Menurut Basis Data Scopus, basis data literatur peer-review terbesar, sangat sedikit makalah yang diterbitkan oleh pembicara pada 2019-2020. Anehnya, makalah mereka yang diterbitkan meningkat secara signifikan pada tahun 2021 menjadi masing-masing 72 makalah dan masing-masing 95 makalah pada tahun 2022 dengan masing-masing lebih dari 1.000 kutipan.
Masing-masing memiliki indeks-H lebih dari 20, lebih tinggi dari banyak profesor universitas yang terkenal dan dihormati.

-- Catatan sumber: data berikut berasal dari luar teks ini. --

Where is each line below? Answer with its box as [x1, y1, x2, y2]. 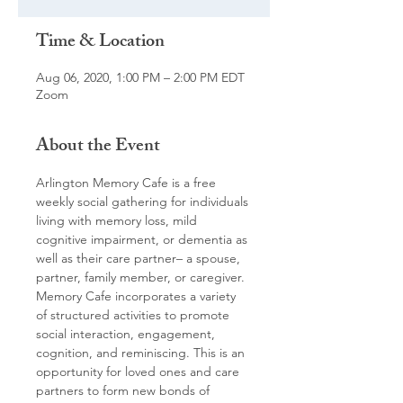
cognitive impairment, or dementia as [36, 231, 251, 247]
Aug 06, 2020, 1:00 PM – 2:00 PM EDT [36, 69, 245, 85]
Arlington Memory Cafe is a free [36, 175, 219, 191]
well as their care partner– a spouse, [36, 250, 244, 266]
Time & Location [36, 27, 165, 58]
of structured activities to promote [36, 307, 233, 323]
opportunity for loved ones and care [36, 363, 243, 380]
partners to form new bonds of [36, 382, 213, 399]
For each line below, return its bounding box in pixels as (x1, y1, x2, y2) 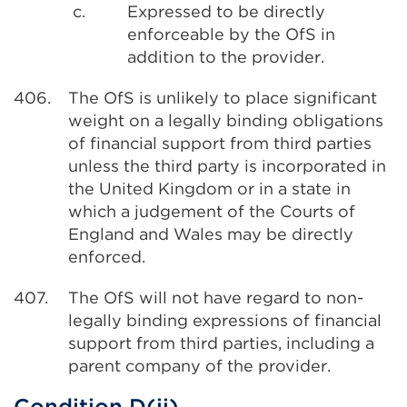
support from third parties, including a (68, 333, 374, 352)
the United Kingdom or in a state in (68, 179, 351, 198)
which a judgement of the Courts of (68, 202, 355, 221)
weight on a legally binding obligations (68, 111, 383, 130)
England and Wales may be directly (68, 224, 353, 243)
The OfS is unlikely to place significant (68, 88, 377, 107)
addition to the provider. (127, 47, 324, 66)
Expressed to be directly (127, 2, 325, 21)
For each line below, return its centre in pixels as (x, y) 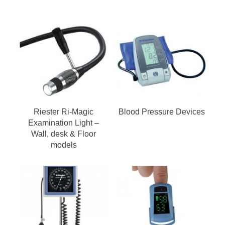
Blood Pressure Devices (161, 111)
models (64, 145)
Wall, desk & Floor (64, 134)
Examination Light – (64, 123)
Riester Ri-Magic (64, 111)

H-index adalah metrik yang digunakan untuk mengukur produktivitas dan dampak publikasi peneliti. Indeks-H didefinisikan sebagai jumlah makalah yang telah diterbitkan oleh peneliti dan jumlah kutipan.
Dengan jumlah artikel dan kutipan yang luar biasa, dosen dapat dengan mudah melamar posisi akademik seperti asisten profesor, profesor asosiasi atau bahkan profesor dan menikmati manfaat yang menyertainya. Angka yang mencengangkan bagi kalangan akademisi, apalagi salah satu gurunya masih berstatus mahasiswa doktoral.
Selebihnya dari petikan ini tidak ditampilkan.